Collected data:

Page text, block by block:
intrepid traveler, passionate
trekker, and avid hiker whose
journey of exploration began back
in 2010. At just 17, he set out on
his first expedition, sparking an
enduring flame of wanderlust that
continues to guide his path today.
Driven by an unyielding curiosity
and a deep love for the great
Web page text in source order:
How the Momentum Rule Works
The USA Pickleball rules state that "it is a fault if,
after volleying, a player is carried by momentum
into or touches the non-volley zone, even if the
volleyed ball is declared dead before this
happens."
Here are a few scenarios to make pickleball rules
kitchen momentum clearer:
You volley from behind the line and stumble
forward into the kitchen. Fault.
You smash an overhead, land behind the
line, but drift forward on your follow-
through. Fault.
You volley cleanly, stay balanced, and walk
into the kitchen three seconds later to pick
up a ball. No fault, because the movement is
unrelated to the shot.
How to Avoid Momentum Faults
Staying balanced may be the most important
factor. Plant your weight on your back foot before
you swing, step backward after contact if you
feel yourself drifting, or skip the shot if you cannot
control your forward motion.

...

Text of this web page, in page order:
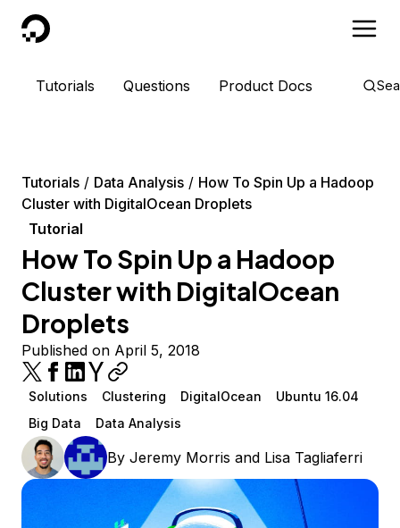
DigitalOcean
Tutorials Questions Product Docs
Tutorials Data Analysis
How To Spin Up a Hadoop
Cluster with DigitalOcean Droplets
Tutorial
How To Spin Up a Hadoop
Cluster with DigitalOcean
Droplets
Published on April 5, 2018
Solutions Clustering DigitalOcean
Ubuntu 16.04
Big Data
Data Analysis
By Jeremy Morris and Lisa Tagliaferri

Work request:
I'd like the lines above from the one with "factor. Plant your" up to and including the one with "control your forward motion." copied exactly, with no other lines.

Answer section:
factor. Plant your weight on your back foot before
you swing, step backward after contact if you
feel yourself drifting, or skip the shot if you cannot
control your forward motion.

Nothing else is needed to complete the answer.